The Just Plain Bad (a.k.a. “The Bizarro Bunch”)
Tom Bonham, puppeteer: This poor guy has spent the majority of 65 years on earth perfecting his “skill” – poorly maneuvering homemade puppets made from recycled household items, like paper mache kangaroos, a bleach bottle elephant and a Howard doll made out of a toilet brush. Adding an extra element of creepy was the fact that he sang “Over the Rainbow” during the whole thing. Howard and Sharon thankfully buzzed him, but Howie was so oddly enamored that he told the guy “do not give up the dream.” Clearly Mr. Mandel was sipping something other than Snapple from his cup.
Little Ozzy, singer: On the surface, a little person impersonating Sharon’s heavy metal hubby Ozzy Osbourne sounds awesome. And it was, for a few brief seconds. But then things went horribly awry as his voice got nasally while singing “Mama, I’m Coming Home,” a song the Prince of Darkness wrote for his wife. Pander much? Well, it worked – in terms of getting Little Ozzy a hug from Sharon. But he didn’t get her vote, or anyone else’s, for that matter. Somewhere though, the band Mini KISS is planning a co-headlining tour with this guy.

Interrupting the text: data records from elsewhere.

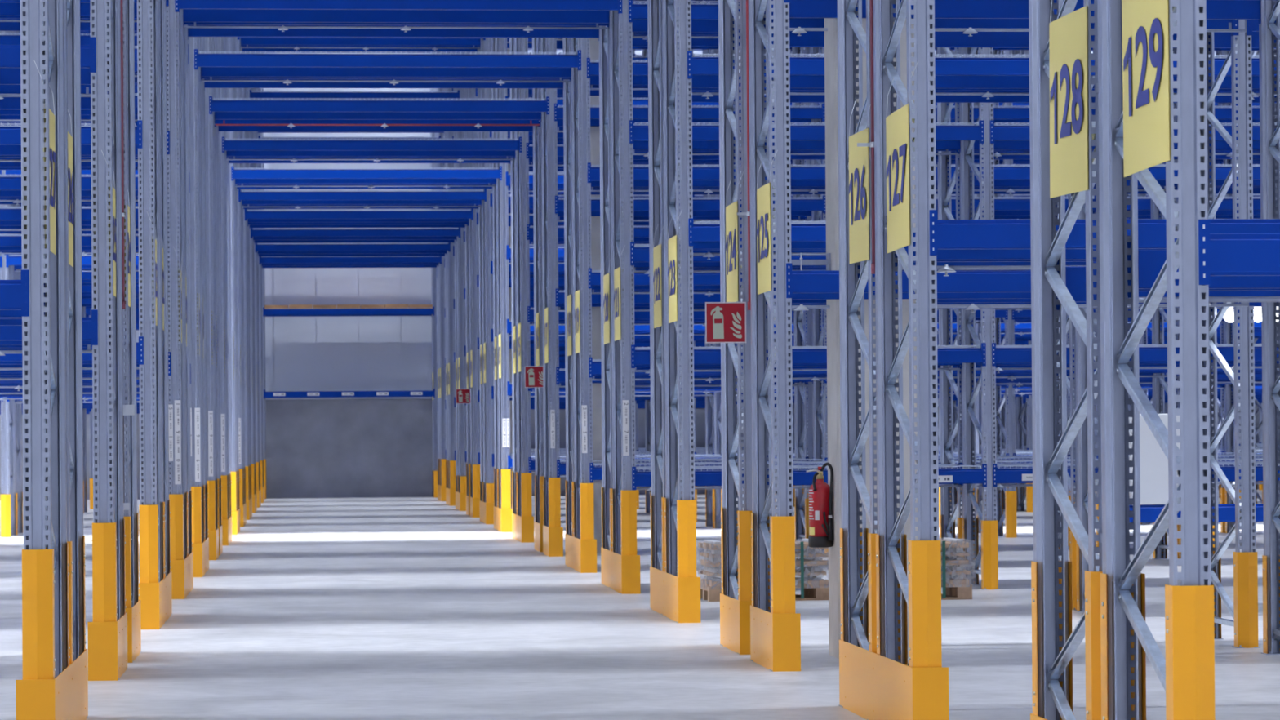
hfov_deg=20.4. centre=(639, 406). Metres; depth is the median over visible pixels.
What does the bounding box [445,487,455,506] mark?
barrier
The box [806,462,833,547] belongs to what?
fire extinguisher
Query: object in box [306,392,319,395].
label
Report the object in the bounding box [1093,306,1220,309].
pipe
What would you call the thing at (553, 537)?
barrier
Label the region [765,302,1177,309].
rail
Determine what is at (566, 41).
frame
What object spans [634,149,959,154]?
rail
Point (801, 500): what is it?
frame
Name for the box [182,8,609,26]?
beam
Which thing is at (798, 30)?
pipe
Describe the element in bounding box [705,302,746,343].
fire sign
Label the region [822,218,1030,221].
pipe
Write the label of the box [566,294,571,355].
number sign
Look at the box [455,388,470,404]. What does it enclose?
fire sign
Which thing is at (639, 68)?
rail
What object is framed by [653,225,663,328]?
number sign
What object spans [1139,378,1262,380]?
rail
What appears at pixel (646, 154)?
pipe
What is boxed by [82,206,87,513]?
frame
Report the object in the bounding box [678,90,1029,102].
rail
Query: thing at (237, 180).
rail
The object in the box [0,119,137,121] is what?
pipe
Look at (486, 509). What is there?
barrier
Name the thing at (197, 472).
label strip
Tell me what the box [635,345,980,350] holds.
shelf
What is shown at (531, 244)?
pipe
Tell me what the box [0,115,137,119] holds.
rail
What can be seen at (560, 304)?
rail
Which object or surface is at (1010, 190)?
pipe
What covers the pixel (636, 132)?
rail
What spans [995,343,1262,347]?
shelf
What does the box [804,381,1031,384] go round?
rail
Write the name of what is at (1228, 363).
rail
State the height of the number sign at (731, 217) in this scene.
0.966 m
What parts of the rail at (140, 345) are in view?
plate
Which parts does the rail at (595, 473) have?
plate
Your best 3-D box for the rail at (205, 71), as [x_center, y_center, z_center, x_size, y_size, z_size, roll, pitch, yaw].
[-3.078,-4.087,43.302,4.567,0.240,0.062,0,0,-5]
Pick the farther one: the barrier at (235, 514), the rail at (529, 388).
the barrier at (235, 514)
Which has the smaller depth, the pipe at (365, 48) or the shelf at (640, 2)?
the shelf at (640, 2)
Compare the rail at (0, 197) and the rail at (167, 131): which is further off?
the rail at (0, 197)
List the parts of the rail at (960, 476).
plate, plate
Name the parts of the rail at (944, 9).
plate
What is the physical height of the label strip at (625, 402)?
0.570 m
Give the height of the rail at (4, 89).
0.240 m
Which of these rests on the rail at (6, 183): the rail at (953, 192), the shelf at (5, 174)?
the shelf at (5, 174)
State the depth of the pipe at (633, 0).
56.10 m
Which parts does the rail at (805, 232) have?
plate
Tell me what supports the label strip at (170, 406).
attached to the frame at (174, 20)
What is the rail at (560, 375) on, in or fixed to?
attached to the frame at (551, 483)
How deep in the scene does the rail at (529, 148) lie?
54.58 m
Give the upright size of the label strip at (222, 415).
0.880 m
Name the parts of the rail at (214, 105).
plate, plate
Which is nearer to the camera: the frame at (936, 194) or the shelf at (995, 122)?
the shelf at (995, 122)
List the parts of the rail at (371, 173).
plate, plate
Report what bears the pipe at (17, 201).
attached to the frame
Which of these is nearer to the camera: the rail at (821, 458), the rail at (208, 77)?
the rail at (208, 77)
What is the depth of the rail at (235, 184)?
61.63 m
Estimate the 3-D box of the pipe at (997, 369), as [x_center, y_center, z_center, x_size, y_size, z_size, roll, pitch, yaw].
[5.378,-0.419,38.428,3.620,0.107,0.112,0,0,-5]
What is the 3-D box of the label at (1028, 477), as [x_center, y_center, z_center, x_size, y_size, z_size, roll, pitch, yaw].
[4.096,0.738,37.004,0.260,0.072,0.003,0,0,-5]
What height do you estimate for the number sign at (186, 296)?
0.966 m
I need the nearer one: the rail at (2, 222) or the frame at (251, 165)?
the rail at (2, 222)
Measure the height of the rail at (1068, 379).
0.240 m
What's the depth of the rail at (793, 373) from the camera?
43.60 m
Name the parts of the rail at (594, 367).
plate
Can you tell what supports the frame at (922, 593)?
on the floor
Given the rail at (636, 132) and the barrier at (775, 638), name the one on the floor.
the barrier at (775, 638)
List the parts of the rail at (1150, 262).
plate
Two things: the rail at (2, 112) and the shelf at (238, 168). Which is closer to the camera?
the rail at (2, 112)
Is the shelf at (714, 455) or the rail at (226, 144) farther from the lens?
the shelf at (714, 455)
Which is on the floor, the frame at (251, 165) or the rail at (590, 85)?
the frame at (251, 165)
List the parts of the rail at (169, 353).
plate
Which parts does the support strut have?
wall plate
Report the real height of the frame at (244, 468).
12.900 m
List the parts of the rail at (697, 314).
plate
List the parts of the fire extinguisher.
lever
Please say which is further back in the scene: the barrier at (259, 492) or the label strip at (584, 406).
the barrier at (259, 492)
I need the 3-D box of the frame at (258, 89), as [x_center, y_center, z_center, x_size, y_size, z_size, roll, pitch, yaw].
[-9.635,-4.021,89.919,0.170,12.900,1.434,0,0,-5]
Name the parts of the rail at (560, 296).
plate
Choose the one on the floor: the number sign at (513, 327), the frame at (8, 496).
the frame at (8, 496)
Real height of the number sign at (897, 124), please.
0.966 m
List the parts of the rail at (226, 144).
plate, plate
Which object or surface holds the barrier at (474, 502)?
on the floor
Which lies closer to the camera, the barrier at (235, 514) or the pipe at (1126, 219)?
the pipe at (1126, 219)
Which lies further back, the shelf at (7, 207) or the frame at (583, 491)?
the shelf at (7, 207)
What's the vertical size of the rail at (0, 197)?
0.240 m
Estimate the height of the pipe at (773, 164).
0.107 m
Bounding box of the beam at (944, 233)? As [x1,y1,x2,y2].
[929,209,1279,255]
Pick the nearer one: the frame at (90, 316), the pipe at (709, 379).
the pipe at (709, 379)
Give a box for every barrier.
[15,648,88,719]
[87,612,127,680]
[125,600,141,662]
[138,571,172,629]
[170,551,193,599]
[191,537,208,577]
[208,528,218,559]
[217,524,222,555]
[221,515,232,545]
[231,508,239,534]
[239,502,246,526]
[245,498,250,519]
[249,497,252,517]
[251,493,257,512]
[256,488,261,507]
[260,485,264,502]
[437,484,446,501]
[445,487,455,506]
[455,491,466,511]
[466,495,470,515]
[470,497,479,517]
[479,500,493,524]
[493,506,512,532]
[511,512,533,542]
[534,521,543,551]
[542,524,563,556]
[564,533,596,573]
[600,547,640,594]
[649,566,700,622]
[720,593,751,654]
[750,604,800,671]
[839,639,949,719]
[1030,712,1073,719]
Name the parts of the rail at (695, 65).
plate
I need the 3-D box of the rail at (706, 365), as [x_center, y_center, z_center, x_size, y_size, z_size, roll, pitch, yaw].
[1.643,-0.513,37.975,3.696,0.240,0.062,0,0,-5]
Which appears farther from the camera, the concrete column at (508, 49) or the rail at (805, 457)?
the concrete column at (508, 49)
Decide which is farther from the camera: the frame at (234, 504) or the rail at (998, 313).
the frame at (234, 504)
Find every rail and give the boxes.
[0,0,1278,469]
[0,2,137,16]
[0,15,137,18]
[0,18,137,31]
[0,84,90,93]
[0,97,90,109]
[0,107,137,115]
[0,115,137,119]
[0,120,137,125]
[0,120,142,148]
[0,144,137,155]
[0,155,137,157]
[0,157,137,167]
[0,167,137,169]
[0,172,189,192]
[0,190,137,196]
[0,196,137,198]
[0,198,137,204]
[0,208,137,220]
[0,220,138,225]
[0,225,138,228]
[0,228,138,233]
[0,336,143,364]
[0,340,91,345]
[0,344,92,347]
[0,347,92,350]
[0,351,171,375]
[0,360,138,364]
[0,363,138,364]
[0,363,191,383]
[0,364,139,367]
[0,372,139,375]
[0,374,139,377]
[0,381,139,383]
[0,382,139,385]
[0,384,139,389]
[0,388,139,390]
[0,389,139,391]
[0,390,139,391]
[134,44,188,64]
[134,62,137,71]
[134,73,137,83]
[134,95,137,107]
[166,130,169,154]
[174,0,622,13]
[183,22,608,28]
[187,24,599,41]
[194,48,581,71]
[200,66,571,79]
[200,76,571,81]
[204,78,563,90]
[208,96,549,115]
[214,111,541,119]
[214,119,540,127]
[217,125,533,133]
[222,137,522,152]
[226,150,515,159]
[226,156,515,159]
[228,157,511,164]
[231,166,502,180]
[235,178,496,183]
[235,183,496,185]
[236,184,492,191]
[526,142,564,158]
[526,224,648,239]
[527,306,767,321]
[528,156,741,162]
[528,162,735,163]
[528,237,648,241]
[528,384,720,391]
[528,455,768,472]
[529,319,705,322]
[530,387,720,389]
[554,103,825,121]
[555,195,826,213]
[555,288,720,306]
[555,367,826,384]
[556,40,791,52]
[556,119,811,126]
[556,457,827,477]
[557,132,563,137]
[557,210,811,218]
[557,216,806,222]
[557,219,793,224]
[558,303,705,306]
[559,380,813,384]
[560,306,705,308]
[560,308,794,313]
[560,382,794,385]
[560,382,808,384]
[560,457,808,462]
[560,457,813,463]
[586,57,648,78]
[587,162,825,182]
[588,268,775,288]
[588,357,826,377]
[589,462,602,483]
[590,75,648,84]
[590,84,648,86]
[590,86,648,95]
[591,180,825,186]
[591,186,825,188]
[591,187,825,195]
[591,284,741,289]
[591,288,719,290]
[591,289,719,292]
[592,373,826,376]
[593,463,804,466]
[593,464,822,466]
[594,375,826,377]
[628,0,740,22]
[629,120,984,143]
[630,241,826,265]
[631,19,718,32]
[631,342,986,368]
[631,463,986,489]
[632,34,937,49]
[633,31,718,35]
[633,140,960,152]
[633,151,937,162]
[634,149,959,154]
[634,262,826,267]
[634,267,826,273]
[635,266,826,268]
[635,363,962,368]
[635,365,939,369]
[635,462,940,470]
[635,462,963,485]
[644,374,826,376]
[674,67,1029,90]
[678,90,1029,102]
[687,50,1094,79]
[688,217,826,245]
[691,88,1029,91]
[693,241,826,248]
[693,248,826,250]
[693,249,826,257]
[693,364,961,368]
[699,462,961,484]
[732,21,1177,49]
[763,0,1260,24]
[763,17,1238,35]
[765,280,1262,304]
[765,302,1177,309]
[772,159,982,162]
[774,298,1240,303]
[774,382,1008,387]
[786,262,1031,297]
[791,161,983,163]
[791,310,1008,319]
[791,317,984,320]
[799,47,1029,51]
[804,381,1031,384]
[805,309,1026,311]
[818,119,1029,124]
[819,210,1066,218]
[819,215,1056,219]
[820,378,1070,384]
[821,457,1031,460]
[857,261,1096,277]
[894,232,1166,266]
[894,259,1096,266]
[935,107,1095,119]
[936,166,1177,179]
[936,179,1177,189]
[936,186,1176,190]
[936,187,1147,194]
[936,195,1096,213]
[937,366,1167,372]
[937,371,1179,375]
[937,373,1153,376]
[937,375,1074,379]
[937,380,1070,382]
[946,151,1260,162]
[952,364,1262,367]
[955,462,1070,463]
[956,464,1233,467]
[970,140,1276,152]
[971,360,1279,368]
[972,464,1279,468]
[973,149,1260,151]
[975,363,1278,365]
[990,120,1275,143]
[991,342,1279,366]
[992,463,1279,486]
[996,159,1223,164]
[997,317,1224,322]
[998,384,1225,388]
[1012,308,1239,319]
[1012,381,1232,387]
[1056,259,1279,310]
[1090,48,1259,50]
[1091,88,1276,91]
[1091,91,1276,102]
[1092,75,1276,88]
[1126,214,1260,218]
[1126,242,1279,297]
[1128,503,1279,522]
[1138,288,1279,291]
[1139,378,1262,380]
[1139,379,1262,382]
[1173,57,1275,75]
[1198,219,1279,284]
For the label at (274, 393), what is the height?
0.085 m
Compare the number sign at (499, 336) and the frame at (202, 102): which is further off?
the number sign at (499, 336)
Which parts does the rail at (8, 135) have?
plate
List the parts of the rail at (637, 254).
plate
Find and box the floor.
[0,488,1279,719]
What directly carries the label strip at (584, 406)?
attached to the frame at (583, 491)
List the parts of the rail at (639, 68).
plate
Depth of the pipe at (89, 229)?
49.00 m
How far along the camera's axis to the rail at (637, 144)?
37.98 m
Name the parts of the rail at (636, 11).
plate
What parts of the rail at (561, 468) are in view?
plate
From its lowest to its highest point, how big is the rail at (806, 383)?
0.240 m
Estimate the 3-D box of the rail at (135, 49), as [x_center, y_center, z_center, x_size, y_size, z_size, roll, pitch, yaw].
[-7.153,-4.129,41.776,3.696,0.240,0.062,0,0,-5]
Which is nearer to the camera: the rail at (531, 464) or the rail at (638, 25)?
the rail at (638, 25)
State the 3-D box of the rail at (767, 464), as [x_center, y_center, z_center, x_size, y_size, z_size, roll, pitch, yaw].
[1.012,0.802,45.016,3.696,0.240,0.062,0,0,-5]
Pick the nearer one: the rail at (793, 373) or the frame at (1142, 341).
the rail at (793, 373)
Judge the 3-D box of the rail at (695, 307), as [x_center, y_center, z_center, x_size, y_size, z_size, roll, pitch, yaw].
[0.525,-1.464,50.212,3.696,0.240,0.062,0,0,-5]
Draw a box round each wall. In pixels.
[0,398,1260,500]
[84,48,1255,399]
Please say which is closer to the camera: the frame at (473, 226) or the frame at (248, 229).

Curtis Cutts Bey, singer: Terrible. So terrible, in fact, that all three judges buzzed at the exact same time – as soon as he opened his mouth to sing Rick James’ “Give It to Me Baby.” But for some reason host Nick Cannon felt the need to run on stage and help him through another rendition, which was only made bearable by the comic relief of Ron Christopher Porter Jr. (see below). Otherwise, the do-over was a total waste of time.
We Hardly Knew Ya
The Soda Crusher: Yeah, it was cool that this jacked woman was able to crush full, unopened cans of soda with her bare hands. But the truly fascinating thing about her was she looked exactly like comedian Carrot Top. Based on that uncanny resemblance alone, we would have loved to watch her crush the whole six-pack rather than just a couple. Maybe she can sneak into Vegas by pretending to be him?
“Little Peanut”: We didn’t catch the name of this all-female Irish step dancing troupe, but they certainly made an impression with their comically curly hair and Tammy Faye-inspired makeup. Stealing the spotlight was a five-year-old who clearly deserves a starring role on Toddlers & Tiaras. But for now, round two in Vegas will have to do.
Ron Christopher Porter, Jr.: It’s a total travesty we won’t be seeing more of this guy, an overly excitable but extremely likeable wannabe voiceover actor. While the judges didn’t think his talent was worthy of a million dollars, they did think he’d make a good sidekick for host Nick Cannon, whom he assisted for some of the night. And we gotta say, Ronny boy was waaay more entertaining than Nick could ever hope to be. AGT, sign this guy on as host ASAP!